Washington State University freshman Emily Durr will have little time this summer between donning her goalie’s helmet and gear to compete in the national lacrosse championships and donning her sparkling crown and gown to compete in the International Junior Miss (IJM) pageant.
The lively and lovely 19-year-old from Tacoma is Washington’s reigning IJM teen queen and a fierce defensive player on WSU’s women’s club lacrosse team. Durr is also a an energetic champion for curing type 1 diabetes, and on May 6 she will lead a team in the JDRF “Walk for a Cure” at Cheney Stadium in Tacoma.
Last week, she spoke at an event in the Tri-Cities for the General Federation of Women’s Clubs, which is supporting her efforts to bring awareness and technological advancement to fight the disease.
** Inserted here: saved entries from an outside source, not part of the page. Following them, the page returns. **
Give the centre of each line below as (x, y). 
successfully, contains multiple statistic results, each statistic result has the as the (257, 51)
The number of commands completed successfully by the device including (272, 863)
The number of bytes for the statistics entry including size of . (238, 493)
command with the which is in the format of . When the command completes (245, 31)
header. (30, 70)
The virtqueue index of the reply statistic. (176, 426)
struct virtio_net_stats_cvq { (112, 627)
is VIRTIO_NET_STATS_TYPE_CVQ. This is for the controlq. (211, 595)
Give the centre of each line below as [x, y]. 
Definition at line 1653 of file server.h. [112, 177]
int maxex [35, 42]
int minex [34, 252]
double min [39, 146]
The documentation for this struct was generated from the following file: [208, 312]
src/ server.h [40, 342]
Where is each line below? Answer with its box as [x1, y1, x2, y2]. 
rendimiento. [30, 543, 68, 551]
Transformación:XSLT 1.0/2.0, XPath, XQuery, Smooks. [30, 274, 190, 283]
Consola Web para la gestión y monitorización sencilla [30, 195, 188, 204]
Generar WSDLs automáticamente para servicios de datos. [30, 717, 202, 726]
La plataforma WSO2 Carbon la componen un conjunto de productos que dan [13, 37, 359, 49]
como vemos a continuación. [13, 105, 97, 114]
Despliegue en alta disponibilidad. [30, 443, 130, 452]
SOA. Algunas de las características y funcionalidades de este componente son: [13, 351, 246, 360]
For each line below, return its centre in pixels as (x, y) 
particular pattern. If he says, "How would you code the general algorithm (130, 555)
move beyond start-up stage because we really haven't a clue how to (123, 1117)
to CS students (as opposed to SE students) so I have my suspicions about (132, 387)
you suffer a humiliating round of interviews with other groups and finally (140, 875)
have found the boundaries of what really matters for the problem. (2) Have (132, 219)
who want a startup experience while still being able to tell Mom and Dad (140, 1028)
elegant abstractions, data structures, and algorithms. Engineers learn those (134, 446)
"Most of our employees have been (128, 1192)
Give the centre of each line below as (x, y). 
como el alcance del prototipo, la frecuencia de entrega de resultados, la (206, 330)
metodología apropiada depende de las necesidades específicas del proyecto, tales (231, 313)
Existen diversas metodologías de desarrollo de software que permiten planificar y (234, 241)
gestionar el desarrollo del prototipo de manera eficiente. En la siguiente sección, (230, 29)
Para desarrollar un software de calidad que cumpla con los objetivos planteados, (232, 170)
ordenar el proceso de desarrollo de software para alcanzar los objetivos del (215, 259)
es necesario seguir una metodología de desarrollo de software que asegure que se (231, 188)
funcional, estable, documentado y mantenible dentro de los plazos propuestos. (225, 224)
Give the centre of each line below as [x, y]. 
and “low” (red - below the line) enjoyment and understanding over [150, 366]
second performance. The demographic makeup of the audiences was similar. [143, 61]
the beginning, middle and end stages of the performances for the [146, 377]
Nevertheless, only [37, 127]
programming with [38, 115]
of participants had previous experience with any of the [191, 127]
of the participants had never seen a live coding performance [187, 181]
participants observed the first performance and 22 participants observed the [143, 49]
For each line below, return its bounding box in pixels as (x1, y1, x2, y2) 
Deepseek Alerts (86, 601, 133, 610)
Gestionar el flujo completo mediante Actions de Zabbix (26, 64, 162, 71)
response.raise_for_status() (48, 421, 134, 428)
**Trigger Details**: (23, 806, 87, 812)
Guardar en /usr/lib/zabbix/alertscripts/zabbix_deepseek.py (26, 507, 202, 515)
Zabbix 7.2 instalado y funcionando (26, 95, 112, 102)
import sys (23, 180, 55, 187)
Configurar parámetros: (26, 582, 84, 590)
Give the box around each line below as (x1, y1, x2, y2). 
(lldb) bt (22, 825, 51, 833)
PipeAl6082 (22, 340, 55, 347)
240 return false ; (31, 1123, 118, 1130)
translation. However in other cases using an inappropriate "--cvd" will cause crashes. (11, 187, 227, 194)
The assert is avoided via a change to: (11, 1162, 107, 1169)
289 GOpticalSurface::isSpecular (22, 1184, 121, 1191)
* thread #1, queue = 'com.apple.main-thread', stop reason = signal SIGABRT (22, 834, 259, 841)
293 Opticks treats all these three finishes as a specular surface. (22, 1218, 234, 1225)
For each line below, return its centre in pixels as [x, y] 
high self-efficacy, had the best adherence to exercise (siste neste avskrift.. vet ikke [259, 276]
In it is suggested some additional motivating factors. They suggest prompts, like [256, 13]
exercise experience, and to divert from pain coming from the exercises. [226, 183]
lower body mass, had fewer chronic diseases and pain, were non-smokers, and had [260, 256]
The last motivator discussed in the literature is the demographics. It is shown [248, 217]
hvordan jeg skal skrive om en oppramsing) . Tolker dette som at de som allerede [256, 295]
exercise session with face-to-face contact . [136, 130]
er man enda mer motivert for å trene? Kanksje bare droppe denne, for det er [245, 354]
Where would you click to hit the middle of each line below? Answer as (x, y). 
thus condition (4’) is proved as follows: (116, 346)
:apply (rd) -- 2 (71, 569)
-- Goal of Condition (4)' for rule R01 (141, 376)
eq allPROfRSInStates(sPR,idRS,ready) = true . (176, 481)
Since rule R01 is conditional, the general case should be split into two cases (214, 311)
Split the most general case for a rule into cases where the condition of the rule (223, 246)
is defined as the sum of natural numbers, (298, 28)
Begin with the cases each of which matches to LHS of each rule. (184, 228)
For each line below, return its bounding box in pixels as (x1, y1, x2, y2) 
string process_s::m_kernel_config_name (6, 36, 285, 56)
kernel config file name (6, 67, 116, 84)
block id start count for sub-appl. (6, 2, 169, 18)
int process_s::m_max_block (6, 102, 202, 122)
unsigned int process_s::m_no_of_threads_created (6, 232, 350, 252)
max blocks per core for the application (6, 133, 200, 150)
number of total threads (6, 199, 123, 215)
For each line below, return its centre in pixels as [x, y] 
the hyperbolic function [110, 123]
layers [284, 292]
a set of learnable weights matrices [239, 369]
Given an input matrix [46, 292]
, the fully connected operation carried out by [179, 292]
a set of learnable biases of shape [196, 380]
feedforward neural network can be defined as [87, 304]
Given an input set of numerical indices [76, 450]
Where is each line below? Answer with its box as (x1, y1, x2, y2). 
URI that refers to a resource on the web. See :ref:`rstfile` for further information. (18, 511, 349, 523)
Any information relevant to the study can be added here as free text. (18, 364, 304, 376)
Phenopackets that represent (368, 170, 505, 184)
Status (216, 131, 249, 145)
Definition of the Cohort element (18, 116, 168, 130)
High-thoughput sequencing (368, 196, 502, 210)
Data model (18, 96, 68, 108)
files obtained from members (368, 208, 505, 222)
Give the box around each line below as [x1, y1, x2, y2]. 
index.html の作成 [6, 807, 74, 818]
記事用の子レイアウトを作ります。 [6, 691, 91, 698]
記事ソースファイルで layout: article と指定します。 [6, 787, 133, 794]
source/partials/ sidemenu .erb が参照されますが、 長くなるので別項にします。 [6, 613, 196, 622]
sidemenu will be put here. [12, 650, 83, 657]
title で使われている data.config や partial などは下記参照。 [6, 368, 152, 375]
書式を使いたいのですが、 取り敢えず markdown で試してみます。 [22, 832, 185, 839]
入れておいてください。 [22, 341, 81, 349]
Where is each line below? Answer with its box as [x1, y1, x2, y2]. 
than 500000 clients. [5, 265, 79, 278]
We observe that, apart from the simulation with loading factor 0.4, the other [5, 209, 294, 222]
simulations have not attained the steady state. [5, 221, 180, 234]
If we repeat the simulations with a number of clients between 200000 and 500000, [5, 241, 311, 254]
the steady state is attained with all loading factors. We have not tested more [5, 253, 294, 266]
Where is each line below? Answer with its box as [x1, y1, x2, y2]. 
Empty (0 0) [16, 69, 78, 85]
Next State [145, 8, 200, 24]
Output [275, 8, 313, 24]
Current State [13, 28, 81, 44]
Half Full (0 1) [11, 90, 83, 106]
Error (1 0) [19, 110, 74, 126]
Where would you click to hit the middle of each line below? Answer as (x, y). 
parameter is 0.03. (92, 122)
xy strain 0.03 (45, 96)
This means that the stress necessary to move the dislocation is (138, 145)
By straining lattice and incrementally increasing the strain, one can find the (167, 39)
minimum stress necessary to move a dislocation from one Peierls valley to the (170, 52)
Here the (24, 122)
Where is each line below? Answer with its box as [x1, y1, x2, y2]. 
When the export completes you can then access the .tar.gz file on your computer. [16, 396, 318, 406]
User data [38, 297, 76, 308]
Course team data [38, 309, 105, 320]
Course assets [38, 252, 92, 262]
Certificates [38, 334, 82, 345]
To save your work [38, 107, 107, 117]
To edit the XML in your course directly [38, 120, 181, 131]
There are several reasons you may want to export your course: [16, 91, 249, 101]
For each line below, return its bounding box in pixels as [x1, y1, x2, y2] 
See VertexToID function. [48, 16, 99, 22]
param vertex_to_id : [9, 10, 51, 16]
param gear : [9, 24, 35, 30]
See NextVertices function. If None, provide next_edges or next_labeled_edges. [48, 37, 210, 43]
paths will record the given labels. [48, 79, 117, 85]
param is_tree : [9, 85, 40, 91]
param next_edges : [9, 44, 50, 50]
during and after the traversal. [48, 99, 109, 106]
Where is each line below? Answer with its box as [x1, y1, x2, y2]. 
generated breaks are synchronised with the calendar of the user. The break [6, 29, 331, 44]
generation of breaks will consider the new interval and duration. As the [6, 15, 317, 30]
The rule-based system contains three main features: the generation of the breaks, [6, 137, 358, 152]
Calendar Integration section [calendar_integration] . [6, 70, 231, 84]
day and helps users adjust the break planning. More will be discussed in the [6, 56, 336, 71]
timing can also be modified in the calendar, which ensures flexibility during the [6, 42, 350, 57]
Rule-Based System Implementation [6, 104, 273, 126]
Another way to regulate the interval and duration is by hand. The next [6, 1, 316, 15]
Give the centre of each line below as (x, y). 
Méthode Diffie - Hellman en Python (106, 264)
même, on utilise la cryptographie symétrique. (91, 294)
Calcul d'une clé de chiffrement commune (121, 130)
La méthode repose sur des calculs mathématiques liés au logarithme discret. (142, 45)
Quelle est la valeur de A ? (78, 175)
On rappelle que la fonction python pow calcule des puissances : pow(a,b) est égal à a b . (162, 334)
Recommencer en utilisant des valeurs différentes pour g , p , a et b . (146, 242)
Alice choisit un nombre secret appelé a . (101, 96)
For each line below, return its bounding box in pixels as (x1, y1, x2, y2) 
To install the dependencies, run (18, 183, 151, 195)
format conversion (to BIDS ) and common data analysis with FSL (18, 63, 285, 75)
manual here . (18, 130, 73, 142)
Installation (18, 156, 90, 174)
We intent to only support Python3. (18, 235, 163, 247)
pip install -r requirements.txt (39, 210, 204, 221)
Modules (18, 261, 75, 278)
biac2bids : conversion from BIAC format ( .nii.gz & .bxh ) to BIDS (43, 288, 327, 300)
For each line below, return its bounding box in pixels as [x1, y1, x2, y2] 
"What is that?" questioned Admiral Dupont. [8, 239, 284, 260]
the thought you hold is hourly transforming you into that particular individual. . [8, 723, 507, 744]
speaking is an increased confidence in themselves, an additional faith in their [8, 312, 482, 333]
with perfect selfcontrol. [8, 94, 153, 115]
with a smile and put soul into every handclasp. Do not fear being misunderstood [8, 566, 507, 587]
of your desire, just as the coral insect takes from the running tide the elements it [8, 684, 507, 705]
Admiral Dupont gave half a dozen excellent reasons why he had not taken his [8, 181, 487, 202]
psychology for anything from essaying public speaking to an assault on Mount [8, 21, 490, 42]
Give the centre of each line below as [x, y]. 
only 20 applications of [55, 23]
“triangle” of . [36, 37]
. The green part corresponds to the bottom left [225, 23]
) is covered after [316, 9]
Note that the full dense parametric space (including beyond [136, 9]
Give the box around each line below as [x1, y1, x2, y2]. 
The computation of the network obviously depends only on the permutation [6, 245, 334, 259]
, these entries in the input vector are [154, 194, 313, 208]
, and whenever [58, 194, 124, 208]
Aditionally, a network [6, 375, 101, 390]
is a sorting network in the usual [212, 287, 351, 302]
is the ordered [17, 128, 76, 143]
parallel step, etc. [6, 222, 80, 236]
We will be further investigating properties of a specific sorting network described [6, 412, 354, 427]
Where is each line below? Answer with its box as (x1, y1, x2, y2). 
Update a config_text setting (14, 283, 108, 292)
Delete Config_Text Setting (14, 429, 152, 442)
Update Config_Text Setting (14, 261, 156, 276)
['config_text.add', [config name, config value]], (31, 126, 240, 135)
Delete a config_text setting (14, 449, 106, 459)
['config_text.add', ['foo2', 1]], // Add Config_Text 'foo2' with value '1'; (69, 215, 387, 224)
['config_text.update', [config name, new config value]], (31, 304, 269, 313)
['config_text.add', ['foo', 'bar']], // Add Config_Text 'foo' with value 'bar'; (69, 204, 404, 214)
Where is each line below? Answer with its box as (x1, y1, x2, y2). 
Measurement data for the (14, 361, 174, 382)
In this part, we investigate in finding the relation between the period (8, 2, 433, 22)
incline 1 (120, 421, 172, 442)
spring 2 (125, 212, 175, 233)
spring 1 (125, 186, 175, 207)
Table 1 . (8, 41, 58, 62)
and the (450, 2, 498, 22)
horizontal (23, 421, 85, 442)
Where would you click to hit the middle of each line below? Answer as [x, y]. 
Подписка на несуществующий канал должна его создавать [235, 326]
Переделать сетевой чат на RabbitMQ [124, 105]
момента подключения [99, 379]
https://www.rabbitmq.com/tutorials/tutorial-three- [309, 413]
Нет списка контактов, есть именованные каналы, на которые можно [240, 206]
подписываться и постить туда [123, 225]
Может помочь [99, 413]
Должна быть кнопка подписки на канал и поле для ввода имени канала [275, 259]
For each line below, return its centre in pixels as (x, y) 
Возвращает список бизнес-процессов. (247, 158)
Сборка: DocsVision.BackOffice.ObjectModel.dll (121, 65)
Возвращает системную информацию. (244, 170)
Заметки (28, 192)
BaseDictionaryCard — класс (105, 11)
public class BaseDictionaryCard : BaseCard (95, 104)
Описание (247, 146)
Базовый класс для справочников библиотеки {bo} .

“As a proud representative of Washington state, I am dedicated to serving my community in a number of different philanthropic outreaches,” Durr said. In her role with IJM, she makes appearances across the Pacific Northwest and endeavors to use her title to benefit society, encouraging her audiences “to share and take pride in being part of something bigger than oneself.”
While maintaining her busy schedule in athletics and civic service, Durr earned a 3.74 grade point average in her first college semester, putting her on the President’s Honor Roll. She hopes to earn degrees in psychology and criminal justice at WSU and eventually earn a graduate degree.
Durr is also an active member of Alpha Delta Pi Sorority, leading as a Big Diamond Sister, and has been nominated to the WSU chapter of the National Society of Collegiate Scholars for scholarship, leadership, and service.
Her parents, U.S. Army Command Sergeant Major (Ret.) Patrick Durr and WSU alumna Tami (Ragan) Durr, support their daughter’s varied interests, noting “she has no plan to slow down.”
After completing her university studies, Durr intends to enroll in the Federal Bureau of Investigation Academy to continue working to help others through law enforcement, her father said.
Meanwhile, she’s bent on reaching the IJM finals.
“As an international queen, the outreach can be life-changing,” she said. “I want to use my talents to help other young girls overcome their obstacles and gain self-confidence like I did just a few short months ago. This is a job and responsibility that I take very seriously and I intend to make my state of Washington as proud as any parent could be.”